Recorded data:

——

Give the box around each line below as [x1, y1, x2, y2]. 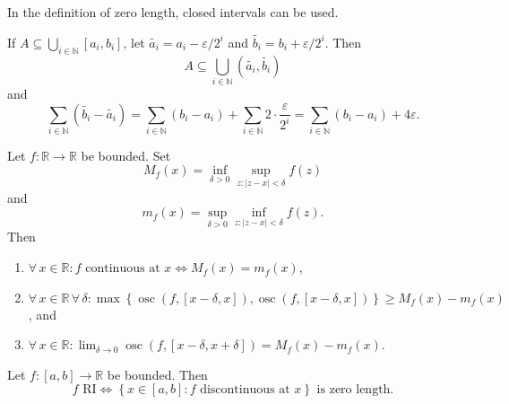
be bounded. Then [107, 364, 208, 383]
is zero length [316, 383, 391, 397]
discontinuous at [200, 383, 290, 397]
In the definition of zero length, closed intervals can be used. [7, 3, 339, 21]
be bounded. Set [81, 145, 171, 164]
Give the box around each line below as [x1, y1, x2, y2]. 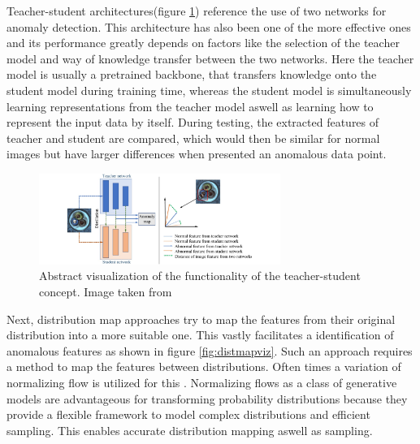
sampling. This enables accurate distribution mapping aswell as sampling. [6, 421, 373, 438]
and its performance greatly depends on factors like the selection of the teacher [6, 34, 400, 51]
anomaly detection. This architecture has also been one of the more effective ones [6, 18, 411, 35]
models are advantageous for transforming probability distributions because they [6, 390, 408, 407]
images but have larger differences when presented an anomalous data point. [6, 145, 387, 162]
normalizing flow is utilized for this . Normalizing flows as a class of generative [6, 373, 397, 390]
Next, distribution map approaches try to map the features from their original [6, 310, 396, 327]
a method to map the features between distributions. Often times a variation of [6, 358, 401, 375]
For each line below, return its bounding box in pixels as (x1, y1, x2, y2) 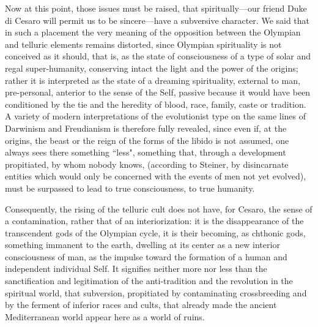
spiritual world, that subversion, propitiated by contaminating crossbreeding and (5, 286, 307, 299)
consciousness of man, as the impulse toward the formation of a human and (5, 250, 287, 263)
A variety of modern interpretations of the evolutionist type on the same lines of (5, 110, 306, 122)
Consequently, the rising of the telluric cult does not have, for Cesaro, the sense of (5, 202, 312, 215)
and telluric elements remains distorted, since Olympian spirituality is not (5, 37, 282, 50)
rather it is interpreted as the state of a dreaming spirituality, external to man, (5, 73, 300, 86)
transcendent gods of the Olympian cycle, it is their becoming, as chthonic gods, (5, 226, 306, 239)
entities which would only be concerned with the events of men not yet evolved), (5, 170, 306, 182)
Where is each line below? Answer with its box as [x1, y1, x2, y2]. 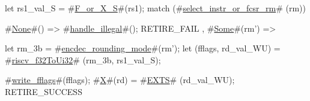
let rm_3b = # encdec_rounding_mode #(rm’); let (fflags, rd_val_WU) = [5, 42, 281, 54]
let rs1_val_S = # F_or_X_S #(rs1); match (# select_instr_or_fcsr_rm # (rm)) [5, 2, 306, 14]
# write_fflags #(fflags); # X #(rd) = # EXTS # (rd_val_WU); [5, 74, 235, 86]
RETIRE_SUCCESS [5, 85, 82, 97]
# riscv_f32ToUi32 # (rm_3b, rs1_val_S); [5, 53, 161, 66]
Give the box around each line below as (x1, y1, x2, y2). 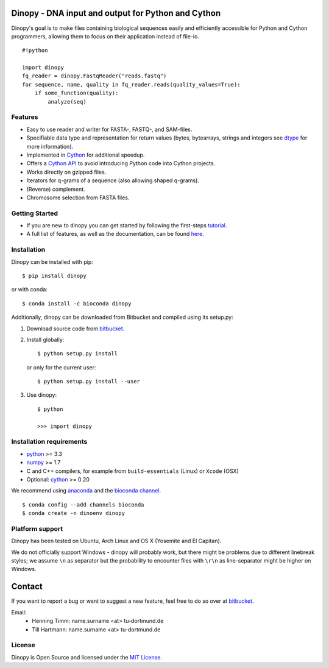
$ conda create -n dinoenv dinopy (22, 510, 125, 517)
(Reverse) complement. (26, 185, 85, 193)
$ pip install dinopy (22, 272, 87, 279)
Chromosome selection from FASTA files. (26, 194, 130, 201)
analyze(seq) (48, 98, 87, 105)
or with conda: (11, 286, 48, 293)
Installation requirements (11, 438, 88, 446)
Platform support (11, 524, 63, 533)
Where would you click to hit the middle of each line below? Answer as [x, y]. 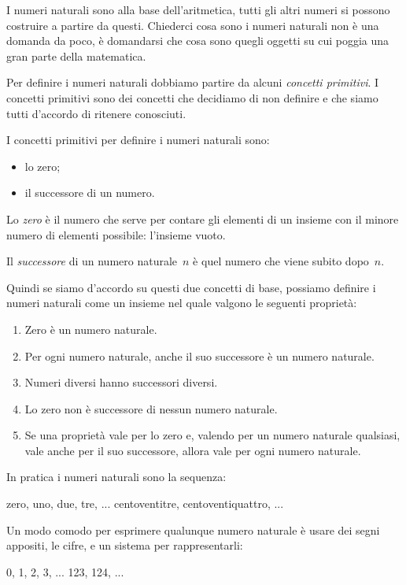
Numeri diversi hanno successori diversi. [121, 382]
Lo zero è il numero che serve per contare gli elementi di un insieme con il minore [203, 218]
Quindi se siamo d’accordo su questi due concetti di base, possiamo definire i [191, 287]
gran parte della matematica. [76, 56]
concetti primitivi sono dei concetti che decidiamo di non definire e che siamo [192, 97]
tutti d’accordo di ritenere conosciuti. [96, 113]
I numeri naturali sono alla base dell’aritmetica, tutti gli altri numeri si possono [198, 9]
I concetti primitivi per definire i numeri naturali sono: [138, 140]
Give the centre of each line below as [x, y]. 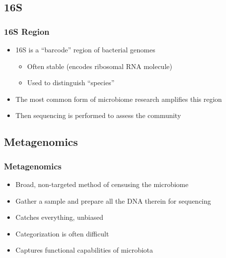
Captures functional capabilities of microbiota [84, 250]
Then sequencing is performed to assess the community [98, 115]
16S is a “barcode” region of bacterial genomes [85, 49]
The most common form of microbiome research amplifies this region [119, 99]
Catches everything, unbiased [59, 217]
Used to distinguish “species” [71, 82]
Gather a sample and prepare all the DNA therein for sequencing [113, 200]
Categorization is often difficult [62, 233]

——

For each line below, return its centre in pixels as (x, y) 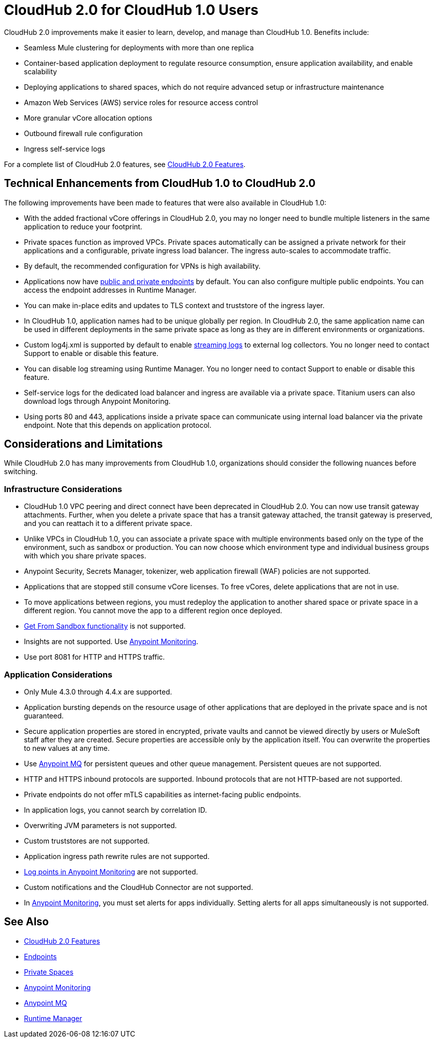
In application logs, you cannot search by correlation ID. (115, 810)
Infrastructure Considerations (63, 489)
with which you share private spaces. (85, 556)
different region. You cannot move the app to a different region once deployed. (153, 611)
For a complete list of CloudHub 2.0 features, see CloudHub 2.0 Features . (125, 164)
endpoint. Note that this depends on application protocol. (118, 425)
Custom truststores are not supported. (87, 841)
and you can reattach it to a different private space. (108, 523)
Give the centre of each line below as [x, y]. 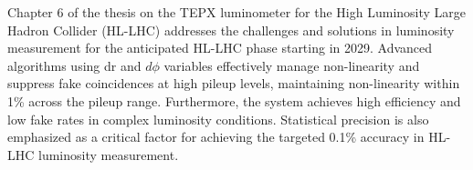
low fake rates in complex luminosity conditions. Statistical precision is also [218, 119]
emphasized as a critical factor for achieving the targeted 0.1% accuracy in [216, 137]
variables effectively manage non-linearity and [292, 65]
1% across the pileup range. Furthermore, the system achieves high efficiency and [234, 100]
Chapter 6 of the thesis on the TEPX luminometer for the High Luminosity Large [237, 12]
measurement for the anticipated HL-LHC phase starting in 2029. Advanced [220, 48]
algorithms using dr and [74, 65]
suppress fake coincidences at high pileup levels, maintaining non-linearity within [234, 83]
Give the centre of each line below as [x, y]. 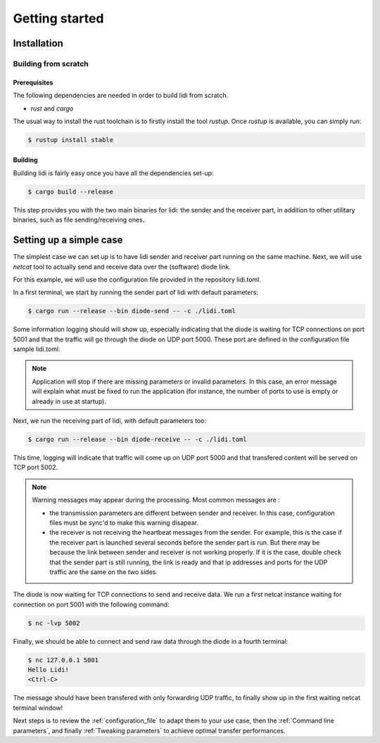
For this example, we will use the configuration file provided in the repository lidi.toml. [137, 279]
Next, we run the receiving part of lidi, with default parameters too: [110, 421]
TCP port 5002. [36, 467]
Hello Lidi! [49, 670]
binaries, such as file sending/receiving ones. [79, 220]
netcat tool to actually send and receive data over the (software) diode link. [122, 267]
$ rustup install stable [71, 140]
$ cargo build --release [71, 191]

——

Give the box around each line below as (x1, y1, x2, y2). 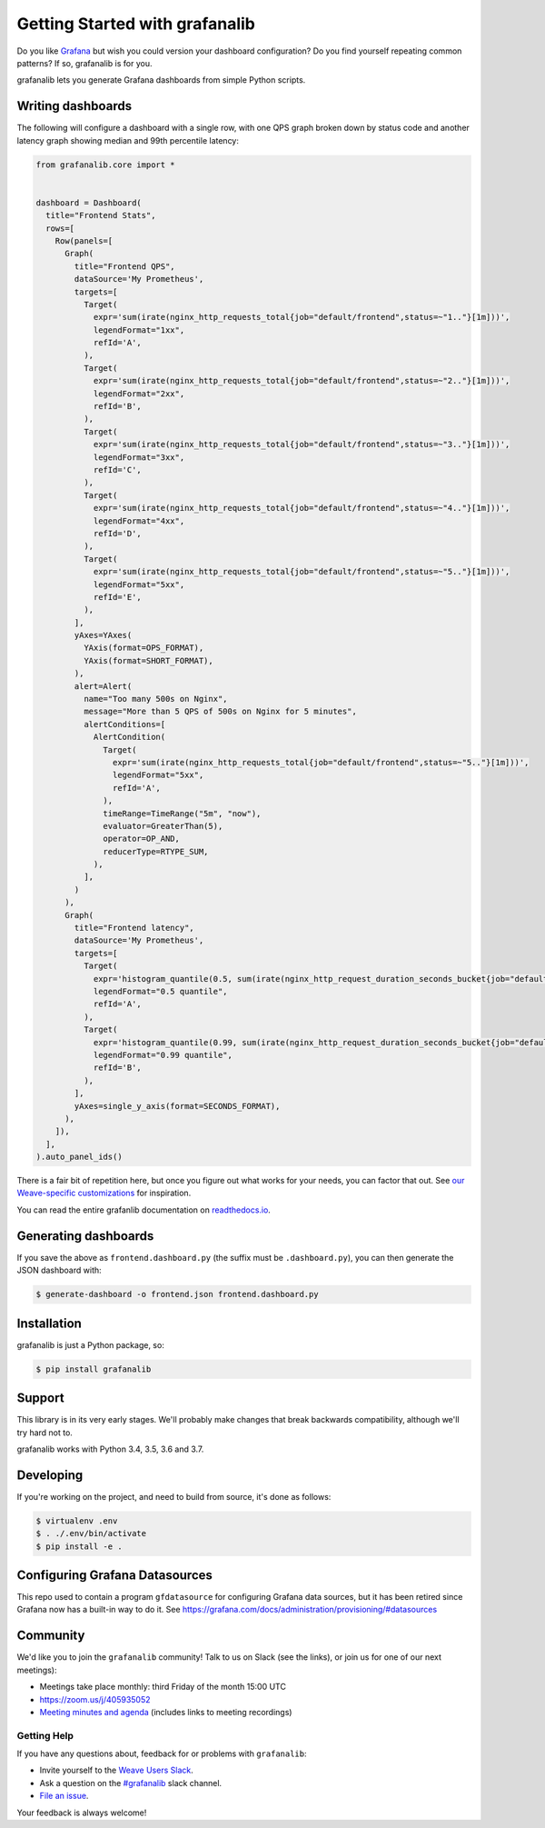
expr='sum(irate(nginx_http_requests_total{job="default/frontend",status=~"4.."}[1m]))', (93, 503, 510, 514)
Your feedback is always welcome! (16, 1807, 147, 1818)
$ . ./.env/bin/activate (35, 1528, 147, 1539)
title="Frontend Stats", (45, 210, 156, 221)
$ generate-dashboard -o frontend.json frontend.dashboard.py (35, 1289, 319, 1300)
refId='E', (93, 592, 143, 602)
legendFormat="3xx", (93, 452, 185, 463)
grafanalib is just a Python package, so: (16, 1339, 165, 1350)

——

**PROBLEM REQUIREMENTS:** Quote the lines above exactly, starting with the one that has "1% across the" and ending with the one that has "--release [71, 191]"; drop the pictures and include nothing else.

**EXERCISE OUTPUT:**
1% across the pileup range. Furthermore, the system achieves high efficiency and [234, 100]
Chapter 6 of the thesis on the TEPX luminometer for the High Luminosity Large [237, 12]
measurement for the anticipated HL-LHC phase starting in 2029. Advanced [220, 48]
algorithms using dr and [74, 65]
suppress fake coincidences at high pileup levels, maintaining non-linearity within [234, 83]
Give the centre of each line below as [x, y]. 
For this example, we will use the configuration file provided in the repository lidi.toml. [137, 279]
Next, we run the receiving part of lidi, with default parameters too: [110, 421]
TCP port 5002. [36, 467]
Hello Lidi! [49, 670]
binaries, such as file sending/receiving ones. [79, 220]
netcat tool to actually send and receive data over the (software) diode link. [122, 267]
$ rustup install stable [71, 140]
$ cargo build --release [71, 191]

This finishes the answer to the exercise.